Thompson looked at Walker. Thompson gave his mental wheel of fortune a spin, and it stopped at Little Sister’s number. It certainly had not been lost on anyone that if the Mendoza parents had been vampires, their children might turn out to be suckers, too. No one had brought it up. Little Sister and Manny were under their protection.
Stan hissed. It was the worst thing he could have done. It sounded so creepy, so evil, that a woman wearing a tube top and the shortest skirt in Arizona let out an ear-piercing shriek.
“Now do you get it?” Bobby shouted at the crowd. “You get what we’ve been doing for you? To save you?”
He raised his .38 still in his hand. Aimed at Stan. Pulled the trigger.
Bodie roared in protest along with the bullet as it slammed into Stan’s chest. The man — the vampire — was thrown backwards, slamming onto his back. But he wasn’t dead. He writhed, hissing like a Gila monster, like someone sneezing. Blood was spurting out of the wound like a geyser.
“Don’t let it get on you!” Monster cried, ducking the spray.
Then the grizzled man ran up with the baseball bat Bodie kept under the bar and slammed it into Stan’s face. Someone else had a pipe. It came down. There was another gunshot.

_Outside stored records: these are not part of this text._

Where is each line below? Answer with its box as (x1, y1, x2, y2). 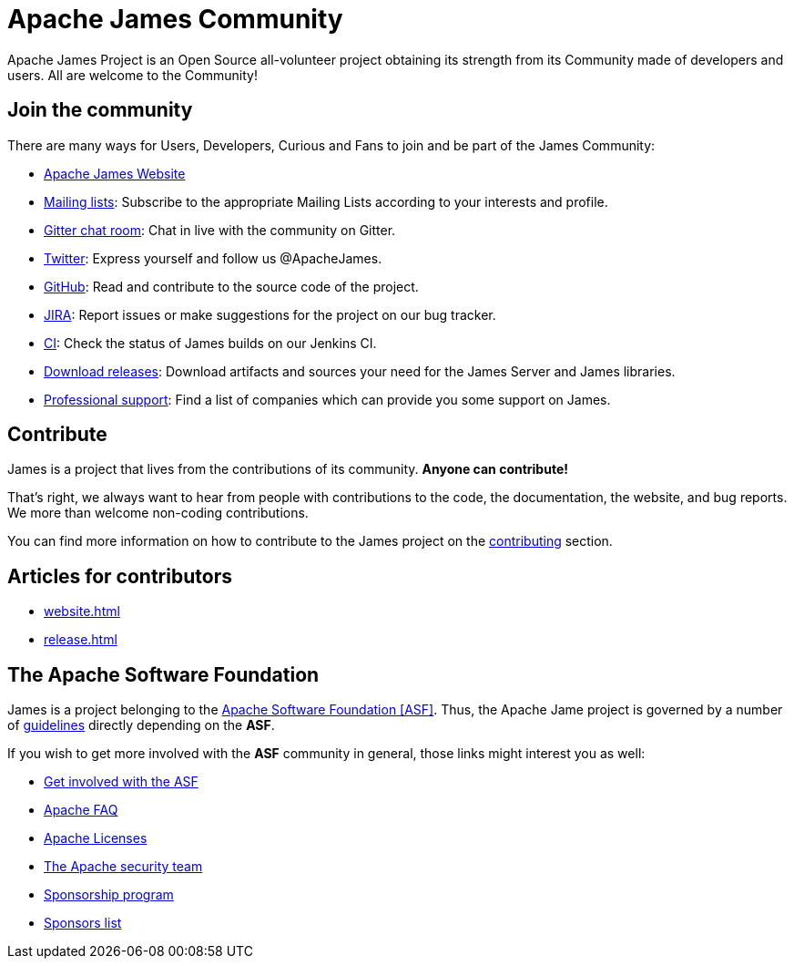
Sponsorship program (44, 887, 174, 903)
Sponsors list (44, 915, 122, 931)
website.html (44, 603, 120, 620)
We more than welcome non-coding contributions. (7, 505, 309, 521)
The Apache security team (44, 858, 203, 875)
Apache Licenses (44, 830, 148, 847)
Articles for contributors (7, 564, 232, 588)
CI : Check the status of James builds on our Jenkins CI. (44, 334, 377, 351)
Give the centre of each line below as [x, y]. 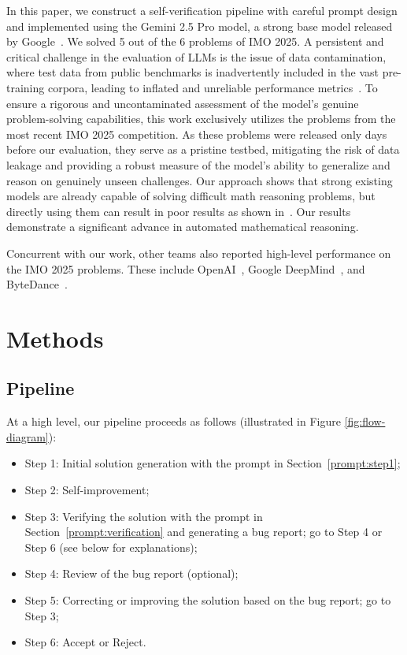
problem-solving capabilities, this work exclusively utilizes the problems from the [201, 119]
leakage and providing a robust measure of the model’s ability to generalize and [198, 164]
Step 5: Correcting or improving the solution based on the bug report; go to [208, 600]
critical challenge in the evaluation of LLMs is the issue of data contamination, [196, 56]
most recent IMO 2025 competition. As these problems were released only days [197, 134]
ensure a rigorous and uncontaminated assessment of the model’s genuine [183, 103]
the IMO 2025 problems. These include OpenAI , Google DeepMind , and [186, 268]
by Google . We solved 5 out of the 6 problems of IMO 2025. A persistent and [195, 41]
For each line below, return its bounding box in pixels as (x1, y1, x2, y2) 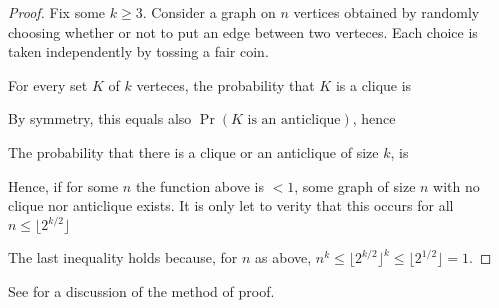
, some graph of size (294, 175, 416, 196)
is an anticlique (247, 113, 341, 128)
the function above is (135, 175, 264, 196)
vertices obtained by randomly (293, 2, 480, 22)
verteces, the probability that (136, 74, 315, 95)
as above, (255, 247, 312, 268)
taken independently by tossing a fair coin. (8, 41, 269, 62)
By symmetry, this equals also (8, 108, 192, 129)
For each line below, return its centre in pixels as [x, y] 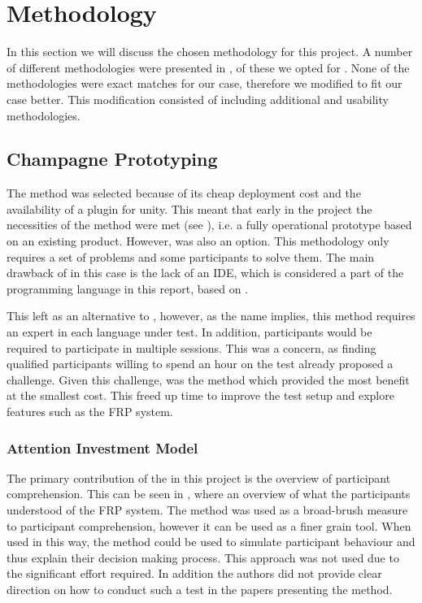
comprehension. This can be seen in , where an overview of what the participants [209, 494]
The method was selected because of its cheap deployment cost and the [184, 193]
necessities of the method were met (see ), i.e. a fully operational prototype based [209, 225]
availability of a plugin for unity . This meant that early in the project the [189, 208]
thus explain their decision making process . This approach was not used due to [203, 557]
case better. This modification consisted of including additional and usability [198, 99]
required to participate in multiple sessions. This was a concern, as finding [191, 347]
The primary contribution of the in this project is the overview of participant [199, 477]
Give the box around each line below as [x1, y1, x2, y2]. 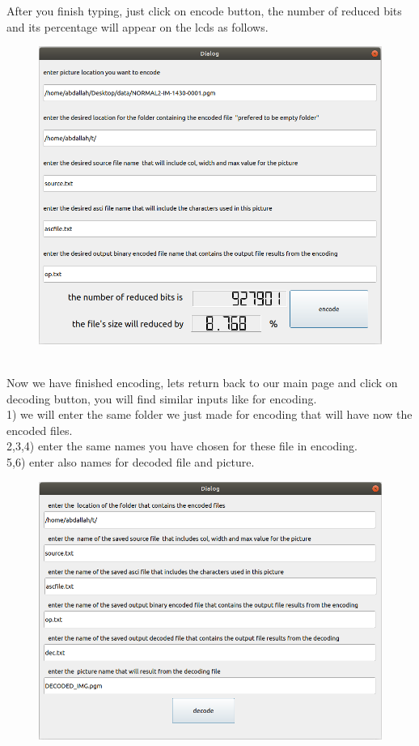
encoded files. [6, 421, 73, 438]
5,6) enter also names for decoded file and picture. [6, 453, 255, 470]
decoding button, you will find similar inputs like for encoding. [6, 390, 317, 407]
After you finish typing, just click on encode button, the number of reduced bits [6, 2, 402, 19]
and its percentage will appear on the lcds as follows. [6, 18, 269, 35]
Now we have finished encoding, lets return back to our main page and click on [6, 374, 398, 390]
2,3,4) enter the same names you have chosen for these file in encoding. [6, 437, 358, 454]
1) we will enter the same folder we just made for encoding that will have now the [6, 406, 413, 423]
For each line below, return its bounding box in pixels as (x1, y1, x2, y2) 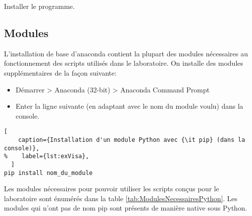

Walker turned to the side and quietly threw up. Then he ran to the line of motorcycles and climbed on his, started it up, drove away. No one noticed.
Thompson did the same. He doubted anyone noticed, either.
Thompson followed Walker, who drove straight back to the house, looking over his shoulder as Thompson pulled up. He didn’t shut the turquoise door with all the crosses and Thompson entered the house a few steps behind him.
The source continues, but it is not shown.